*** RECORDS TO USE ***

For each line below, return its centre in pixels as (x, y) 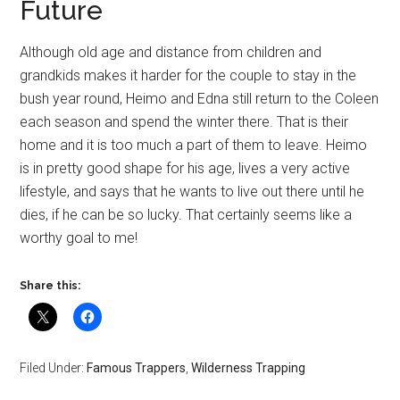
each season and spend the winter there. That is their (184, 121)
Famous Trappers (137, 367)
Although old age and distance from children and (171, 52)
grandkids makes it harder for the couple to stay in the (188, 75)
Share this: (50, 285)
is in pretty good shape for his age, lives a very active (185, 168)
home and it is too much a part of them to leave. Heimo (194, 145)
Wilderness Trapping (249, 367)
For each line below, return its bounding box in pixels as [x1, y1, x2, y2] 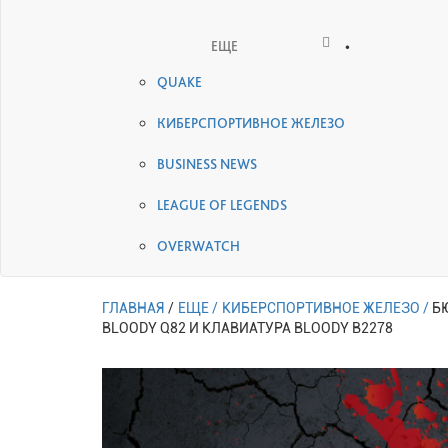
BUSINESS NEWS [157, 155, 257, 172]
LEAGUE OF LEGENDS [157, 196, 287, 213]
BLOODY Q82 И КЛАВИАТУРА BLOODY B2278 [102, 319, 393, 336]
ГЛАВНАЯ [102, 299, 164, 316]
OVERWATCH [157, 237, 240, 254]
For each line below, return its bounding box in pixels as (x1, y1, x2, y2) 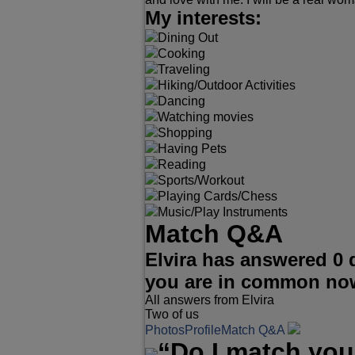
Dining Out (158, 31, 218, 44)
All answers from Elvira (145, 293, 274, 307)
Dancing (158, 94, 205, 108)
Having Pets (158, 142, 227, 155)
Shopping (158, 126, 212, 139)
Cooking (158, 47, 205, 60)
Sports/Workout (158, 174, 244, 187)
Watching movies (158, 110, 254, 124)
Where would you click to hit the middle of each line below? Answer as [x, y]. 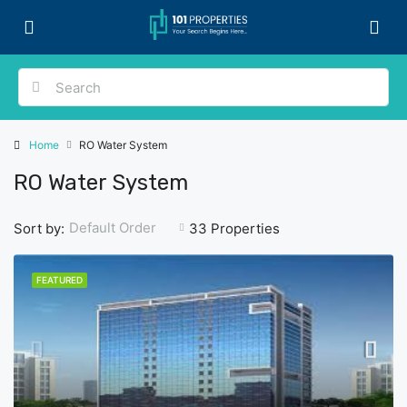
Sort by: [39, 228]
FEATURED [60, 280]
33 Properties [234, 228]
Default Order [113, 228]
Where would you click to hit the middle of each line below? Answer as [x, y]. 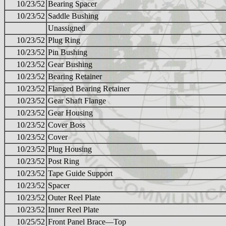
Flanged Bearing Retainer [89, 89]
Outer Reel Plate [74, 198]
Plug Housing [70, 149]
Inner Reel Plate [73, 210]
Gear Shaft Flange [77, 101]
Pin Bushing [68, 52]
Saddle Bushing [73, 16]
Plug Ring [64, 40]
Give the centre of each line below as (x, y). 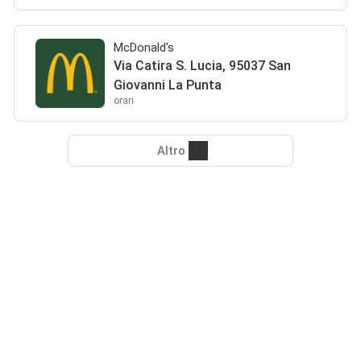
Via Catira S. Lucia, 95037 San (203, 66)
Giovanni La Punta (168, 85)
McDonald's (144, 48)
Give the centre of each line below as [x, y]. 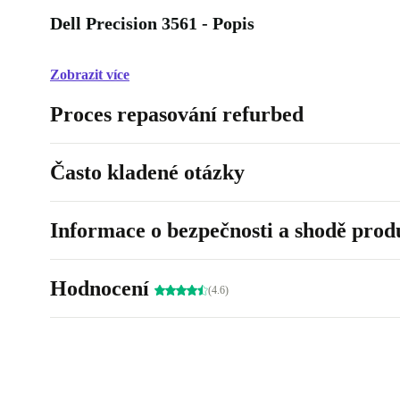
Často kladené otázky [147, 173]
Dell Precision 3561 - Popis [152, 24]
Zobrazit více [90, 75]
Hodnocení [102, 289]
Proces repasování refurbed [177, 115]
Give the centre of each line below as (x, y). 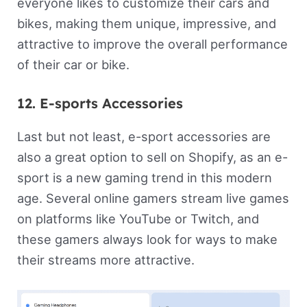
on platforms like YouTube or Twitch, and (138, 218)
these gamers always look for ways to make (147, 239)
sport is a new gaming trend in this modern (144, 177)
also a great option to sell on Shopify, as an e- (152, 157)
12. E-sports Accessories (100, 103)
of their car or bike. (73, 64)
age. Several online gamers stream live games (153, 198)
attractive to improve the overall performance (152, 44)
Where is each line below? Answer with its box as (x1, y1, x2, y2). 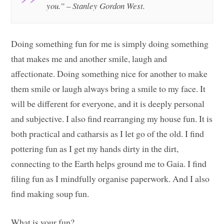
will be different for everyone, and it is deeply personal (11, 97, 205, 110)
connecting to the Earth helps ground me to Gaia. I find (11, 157, 207, 170)
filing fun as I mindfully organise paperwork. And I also (11, 172, 210, 185)
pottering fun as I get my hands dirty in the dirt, (11, 142, 179, 155)
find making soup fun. (11, 187, 89, 200)
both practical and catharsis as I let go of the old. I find (11, 127, 204, 140)
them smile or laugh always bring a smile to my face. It (11, 82, 206, 95)
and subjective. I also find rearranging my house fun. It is (11, 112, 213, 125)
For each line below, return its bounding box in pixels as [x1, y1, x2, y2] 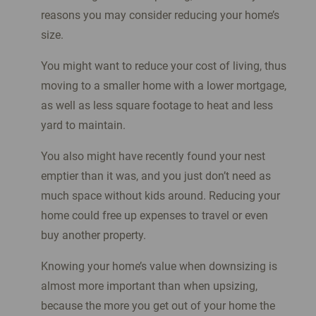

*** End of RECORDS TO USE ***

▶ [TASK GOAL]:
Leave out every picture and transcribe the remaining entries exactly.

▶ [RESULT OF THIS TASK]:
For each line below, return its centre in pixels as (x, y) 
each season and spend the winter there. That is their (184, 121)
Famous Trappers (137, 367)
Although old age and distance from children and (171, 52)
grandkids makes it harder for the couple to stay in the (188, 75)
Share this: (50, 285)
is in pretty good shape for his age, lives a very active (185, 168)
home and it is too much a part of them to leave. Heimo (194, 145)
Wilderness Trapping (249, 367)
For each line below, return its bounding box in pixels as [x1, y1, x2, y2] 
BUSINESS NEWS [157, 155, 257, 172]
LEAGUE OF LEGENDS [157, 196, 287, 213]
BLOODY Q82 И КЛАВИАТУРА BLOODY B2278 [102, 319, 393, 336]
ГЛАВНАЯ [102, 299, 164, 316]
OVERWATCH [157, 237, 240, 254]
For each line below, return its bounding box in pixels as (x1, y1, x2, y2) 
Dining Out (158, 31, 218, 44)
All answers from Elvira (145, 293, 274, 307)
Dancing (158, 94, 205, 108)
Having Pets (158, 142, 227, 155)
Shopping (158, 126, 212, 139)
Cooking (158, 47, 205, 60)
Sports/Workout (158, 174, 244, 187)
Watching movies (158, 110, 254, 124)
Where would you click to hit the middle of each line below? Answer as [x, y]. 
Sort by: [39, 228]
FEATURED [60, 280]
33 Properties [234, 228]
Default Order [113, 228]
Where would you click to hit the middle of each line below? Answer as [x, y]. 
Flanged Bearing Retainer [89, 89]
Outer Reel Plate [74, 198]
Plug Housing [70, 149]
Inner Reel Plate [73, 210]
Gear Shaft Flange [77, 101]
Pin Bushing [68, 52]
Saddle Bushing [73, 16]
Plug Ring [64, 40]
Give the centre of each line below as (x, y). 
Via Catira S. Lucia, 95037 San (203, 66)
Giovanni La Punta (168, 85)
McDonald's (144, 48)
Give the centre of each line below as [x, y]. 
Často kladené otázky [147, 173]
Dell Precision 3561 - Popis [152, 24]
Zobrazit více [90, 75]
Hodnocení [102, 289]
Proces repasování refurbed [177, 115]
Give the centre of each line below as (x, y). 
on platforms like YouTube or Twitch, and (138, 218)
these gamers always look for ways to make (147, 239)
sport is a new gaming trend in this modern (144, 177)
also a great option to sell on Shopify, as an e- (152, 157)
12. E-sports Accessories (100, 103)
of their car or bike. (73, 64)
age. Several online gamers stream live games (153, 198)
attractive to improve the overall performance (152, 44)
Where is each line below? Answer with its box as (x1, y1, x2, y2). 
will be different for everyone, and it is deeply personal (11, 97, 205, 110)
connecting to the Earth helps ground me to Gaia. I find (11, 157, 207, 170)
filing fun as I mindfully organise paperwork. And I also (11, 172, 210, 185)
pottering fun as I get my hands dirty in the dirt, (11, 142, 179, 155)
find making soup fun. (11, 187, 89, 200)
both practical and catharsis as I let go of the old. I find (11, 127, 204, 140)
them smile or laugh always bring a smile to my face. It (11, 82, 206, 95)
and subjective. I also find rearranging my house fun. It is (11, 112, 213, 125)
For each line below, return its bounding box in pixels as [x1, y1, x2, y2] 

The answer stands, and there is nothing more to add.